* _Exercise directions_: Return the records word for word. Any pictures in them are not part of the copy.

* _Records from a data collection_:
☆ ☆ ☆ ☆

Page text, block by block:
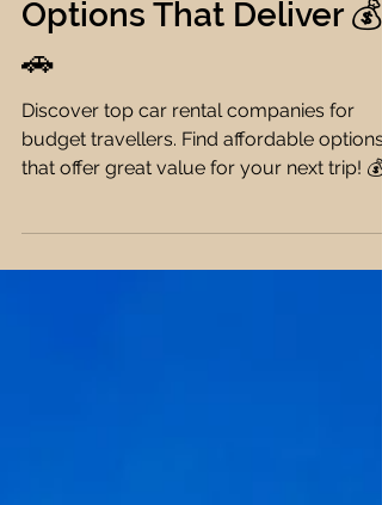
Travellers: Affordable
Options That Deliver 💰
🚗
Discover top car rental companies for
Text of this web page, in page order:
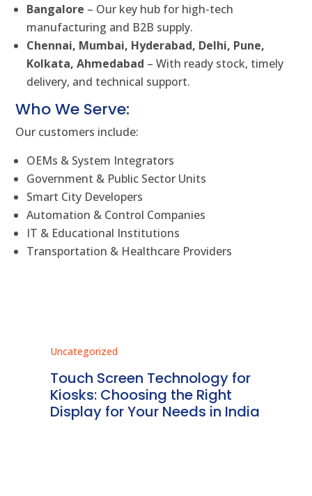
Bangalore – Our key hub for high-tech
manufacturing and B2B supply.
Chennai, Mumbai, Hyderabad, Delhi, Pune,
Kolkata, Ahmedabad – With ready stock, timely
delivery, and technical support.
Who We Serve:
Our customers include:
OEMs & System Integrators
Government & Public Sector Units
Smart City Developers
Automation & Control Companies
IT & Educational Institutions
Transportation & Healthcare Providers
Uncategorized
Touch Screen Technology for
Kiosks: Choosing the Right
Display for Your Needs in India

☆ ☆ ☆ ☆

* _Solution to the exercise_:
Page text, block by block:
Travellers: Affordable
Options That Deliver 💰
🚗
Discover top car rental companies for
Text of this web page, in page order:
Bangalore – Our key hub for high-tech
manufacturing and B2B supply.
Chennai, Mumbai, Hyderabad, Delhi, Pune,
Kolkata, Ahmedabad – With ready stock, timely
delivery, and technical support.
Who We Serve:
Our customers include:
OEMs & System Integrators
Government & Public Sector Units
Smart City Developers
Automation & Control Companies
IT & Educational Institutions
Transportation & Healthcare Providers
Uncategorized
Touch Screen Technology for
Kiosks: Choosing the Right
Display for Your Needs in India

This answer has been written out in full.